Synthesis and phase evolution of Mg–Si–C–N ceramics prepared by pyrolysis of magnesium-filled poly(ureamethylvinyl)silazane precursor

Abstract

Mg–Si–C–N ceramics were synthesized by reactive pyrolysis of poly(ureamethylvinyl)silazane (PUMVS) polymeric precursor filled with Mg metal powder. Pyrolysis of crosslinked polymeric composites with Mg loadings between 10 and 50 wt.% was carried out in argon atmosphere at temperatures up to 1600 °C. The metal–precursor reactions, ceramization and phase evolution were studied using thermogravimetry, infrared spectroscopy, X-ray diffraction, and scanning and transmission electron microscopy. Predominantly X-ray amorphous Mg–Si–C–N materials, containing up to 15 mol% Mg, were obtained at 1000 °C, with a homogeneous distribution of magnesium at a length scale above 100 nm. The incorporation of Mg in the materials proceeds in two steps: (i) conversion of the Mg metal to magnesium compounds and (ii) solid state diffusion, assisted by vapour phase transport, of Mg into the amorphous Si–C–N–H bulk. Mg retention in the materials at temperatures above 900 °C is realized due to the formation of Si–Mg–N bonds.
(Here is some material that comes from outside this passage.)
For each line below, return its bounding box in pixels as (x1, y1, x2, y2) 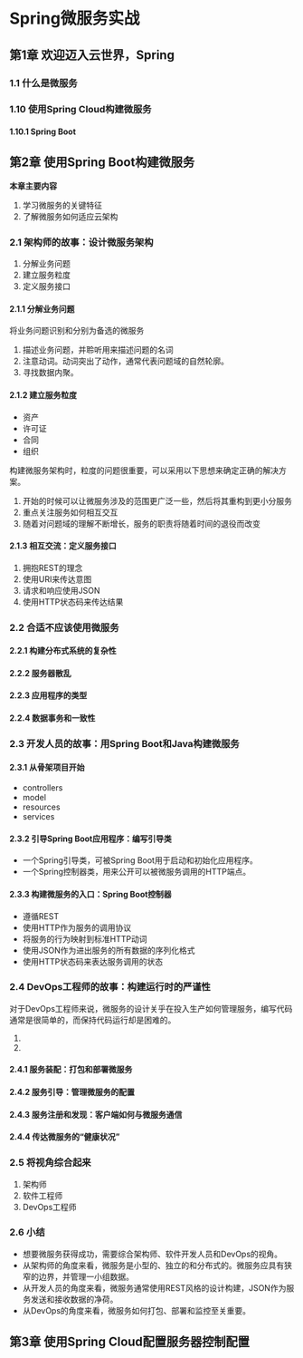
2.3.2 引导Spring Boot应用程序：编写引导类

Primary crystallization of SiC is initiated by magnesium induced partitioning of nitrogen in the Mg–Si–C–N materials. Stability of the amorphous Mg–Si–C–N phase and crystallization of MgSiN₂ at higher pyrolysis temperatures is governed by the free carbon content in the materials and the nitrogen partial pressure in the thermolysis atmosphere. The results indicate the feasibility of synthesizing monolithic MgSiN₂-based ceramics through precursor pyrolysis.